** Opening Given entries block **

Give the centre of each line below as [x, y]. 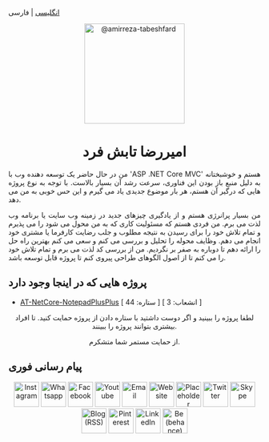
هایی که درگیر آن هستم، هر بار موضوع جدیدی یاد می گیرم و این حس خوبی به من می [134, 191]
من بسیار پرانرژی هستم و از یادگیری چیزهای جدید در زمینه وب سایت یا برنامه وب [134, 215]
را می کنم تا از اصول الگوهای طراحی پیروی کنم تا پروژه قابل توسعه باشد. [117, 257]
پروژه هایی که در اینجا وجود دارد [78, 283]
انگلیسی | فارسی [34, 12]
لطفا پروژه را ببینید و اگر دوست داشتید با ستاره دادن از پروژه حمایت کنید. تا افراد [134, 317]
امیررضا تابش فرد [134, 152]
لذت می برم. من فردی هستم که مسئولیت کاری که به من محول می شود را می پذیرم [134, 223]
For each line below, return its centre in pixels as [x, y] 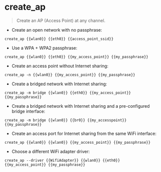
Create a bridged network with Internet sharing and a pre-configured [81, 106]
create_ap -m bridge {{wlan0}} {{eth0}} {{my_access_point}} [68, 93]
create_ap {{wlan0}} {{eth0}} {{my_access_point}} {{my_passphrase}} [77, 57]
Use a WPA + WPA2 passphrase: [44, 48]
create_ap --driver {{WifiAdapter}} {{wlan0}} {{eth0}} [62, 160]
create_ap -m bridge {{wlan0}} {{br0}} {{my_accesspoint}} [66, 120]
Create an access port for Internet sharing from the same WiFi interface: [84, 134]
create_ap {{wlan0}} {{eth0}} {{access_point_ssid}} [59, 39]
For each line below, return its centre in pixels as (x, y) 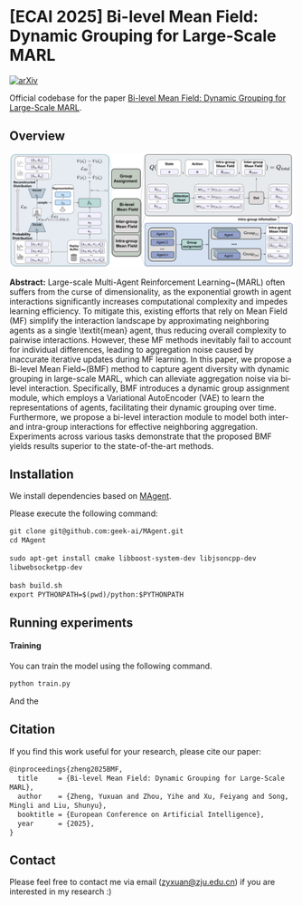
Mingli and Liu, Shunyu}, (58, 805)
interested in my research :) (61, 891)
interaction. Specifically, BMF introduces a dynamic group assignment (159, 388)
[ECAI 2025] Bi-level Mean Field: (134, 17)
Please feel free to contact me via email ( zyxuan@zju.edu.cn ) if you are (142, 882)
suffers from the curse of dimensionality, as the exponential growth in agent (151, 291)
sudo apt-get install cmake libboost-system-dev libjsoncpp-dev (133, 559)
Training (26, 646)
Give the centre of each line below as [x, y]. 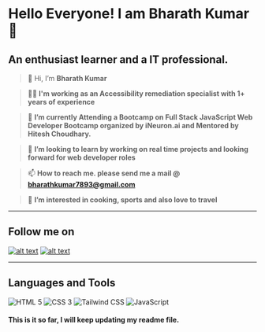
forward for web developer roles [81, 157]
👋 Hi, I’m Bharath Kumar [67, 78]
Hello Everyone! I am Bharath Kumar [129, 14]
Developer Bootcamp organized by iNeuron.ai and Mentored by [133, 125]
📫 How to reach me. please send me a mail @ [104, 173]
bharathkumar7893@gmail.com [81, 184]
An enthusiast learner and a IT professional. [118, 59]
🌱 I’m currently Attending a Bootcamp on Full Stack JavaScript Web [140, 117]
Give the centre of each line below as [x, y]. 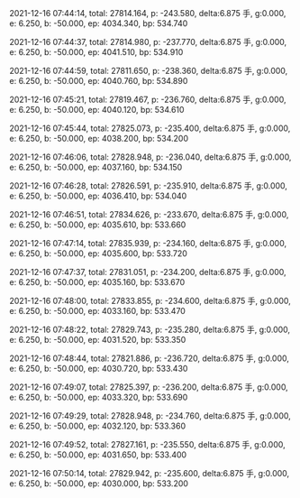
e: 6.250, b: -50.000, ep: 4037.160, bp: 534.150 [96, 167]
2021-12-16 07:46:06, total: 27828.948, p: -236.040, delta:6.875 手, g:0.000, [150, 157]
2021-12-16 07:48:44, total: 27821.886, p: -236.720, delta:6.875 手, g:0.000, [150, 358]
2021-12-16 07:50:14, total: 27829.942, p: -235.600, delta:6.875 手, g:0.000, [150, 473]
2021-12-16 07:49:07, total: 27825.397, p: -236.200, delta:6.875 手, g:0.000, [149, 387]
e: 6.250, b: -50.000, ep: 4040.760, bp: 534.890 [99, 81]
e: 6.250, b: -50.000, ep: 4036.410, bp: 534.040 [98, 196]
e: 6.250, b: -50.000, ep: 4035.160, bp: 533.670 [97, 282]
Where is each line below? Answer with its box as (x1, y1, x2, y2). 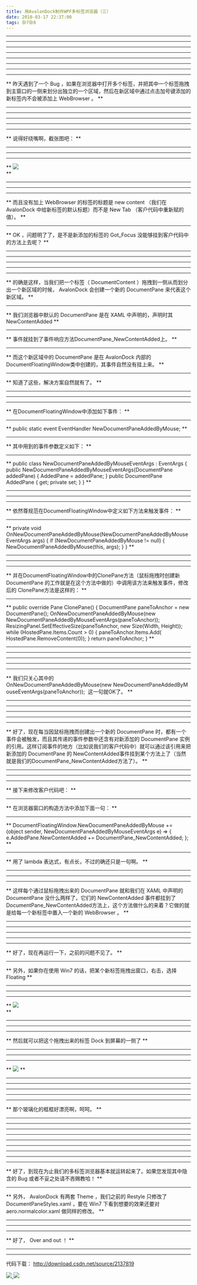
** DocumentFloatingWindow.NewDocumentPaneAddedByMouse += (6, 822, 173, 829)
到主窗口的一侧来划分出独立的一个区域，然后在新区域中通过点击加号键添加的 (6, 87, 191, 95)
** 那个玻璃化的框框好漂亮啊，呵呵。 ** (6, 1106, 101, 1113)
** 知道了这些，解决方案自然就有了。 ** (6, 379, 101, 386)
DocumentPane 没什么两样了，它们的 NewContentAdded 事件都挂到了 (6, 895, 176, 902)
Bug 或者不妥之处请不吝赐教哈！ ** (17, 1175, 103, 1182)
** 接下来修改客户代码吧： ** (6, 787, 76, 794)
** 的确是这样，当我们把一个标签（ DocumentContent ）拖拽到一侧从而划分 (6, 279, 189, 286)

** Closing Given entries block **

- **What is needed**
A bare number is expected: how many lines above contain the word "هایی"?

- **Exercise result**
2